I can’t choose between these two videos. Both voices are compromised. Marton was very good on stage every time I saw her and the blocking in the video is very good. Marton’s voice is pretty hard here, but she can still make a good effect. Goerke’s voice in not pleasant, either, but it’s marginally freer and sounds fresher, and very involved. I love this opera, so I’m willing to give both a chance. 

I can’t choose between them.


----------



## Azol (Jan 25, 2015)

With Elektra/Strauss I am firmly out of my element here. Goerke sounds fresher and Marton is past her prime, but I do not feel qualified to give an honest and informed vote in this case.


----------



## Seattleoperafan (Mar 24, 2013)

Azol said:


> With Elektra/Strauss I am firmly out of my element here. Goerke sounds fresher and Marton is past her prime, but I do not feel qualified to give an honest and informed vote in this case.


Stick around.
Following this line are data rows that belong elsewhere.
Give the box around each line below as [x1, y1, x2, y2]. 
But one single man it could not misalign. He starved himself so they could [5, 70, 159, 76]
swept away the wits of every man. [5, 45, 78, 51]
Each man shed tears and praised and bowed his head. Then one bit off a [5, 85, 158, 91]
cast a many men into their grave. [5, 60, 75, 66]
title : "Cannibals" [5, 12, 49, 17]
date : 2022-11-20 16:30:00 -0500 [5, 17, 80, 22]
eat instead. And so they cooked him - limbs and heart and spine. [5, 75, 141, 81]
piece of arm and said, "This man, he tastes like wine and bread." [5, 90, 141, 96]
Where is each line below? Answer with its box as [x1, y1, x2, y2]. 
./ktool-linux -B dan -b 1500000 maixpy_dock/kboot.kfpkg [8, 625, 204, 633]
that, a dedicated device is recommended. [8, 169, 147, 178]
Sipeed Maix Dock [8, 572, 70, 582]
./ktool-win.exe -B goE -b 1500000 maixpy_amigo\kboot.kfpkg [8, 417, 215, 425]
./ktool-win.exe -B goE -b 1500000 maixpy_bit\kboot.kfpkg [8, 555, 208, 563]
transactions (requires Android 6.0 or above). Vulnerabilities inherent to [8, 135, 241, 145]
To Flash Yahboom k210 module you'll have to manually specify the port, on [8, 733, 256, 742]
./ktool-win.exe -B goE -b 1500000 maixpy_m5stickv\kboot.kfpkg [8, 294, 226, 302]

There are some great mentors on this forum. I have learned so much.


----------



## Azol (Jan 25, 2015)

Seattleoperafan said:


> Stick around. There are some great mentors on this forum. I have learned so much.
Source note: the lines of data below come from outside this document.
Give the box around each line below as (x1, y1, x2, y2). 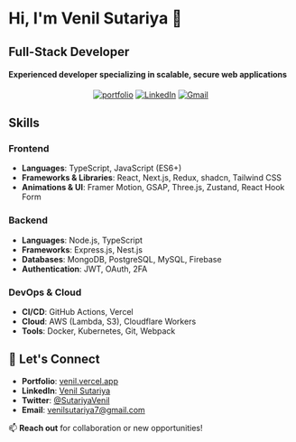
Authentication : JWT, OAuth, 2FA (21, 263, 148, 274)
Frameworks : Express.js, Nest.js (21, 244, 143, 255)
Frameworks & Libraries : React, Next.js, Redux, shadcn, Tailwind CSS (21, 172, 282, 183)
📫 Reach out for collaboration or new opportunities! (8, 422, 204, 433)
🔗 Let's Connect (8, 352, 100, 367)
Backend (8, 214, 49, 226)
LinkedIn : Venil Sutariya (21, 385, 111, 396)
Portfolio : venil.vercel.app (21, 375, 119, 386)

This is not the "Help me to enjoy Strauss" case :lol:
Performances are very close in my opinion but at the gunpoint I would have voted for Goerke.
Just this music does not click with me (and never did) so I'd rather not tip the scale of this poll either way


----------



## gellio (Nov 7, 2013)

Seriously, these are so dumb and they've clogged up the entire first page of this board.


----------



## Bonetan (Dec 22, 2016)

gellio said:


> Seriously, these are so dumb and they've clogged up the entire first page of this board.


I'm sorry you're not enjoying these. I know how it feels to have the board clogged up by topics that you find pointless. However, many of us are having a great time with these and I continue to receive requests. And for me the educational value is priceless. If many feel the tournaments need to be moved elsewhere I certainly won't resist. However, I definitely don't intend to stop creating them as long as they're being enjoyed


----------



## Woodduck (Mar 17, 2014)

gellio said:


> Seriously, these are so dumb and they've clogged up the entire first page of this board.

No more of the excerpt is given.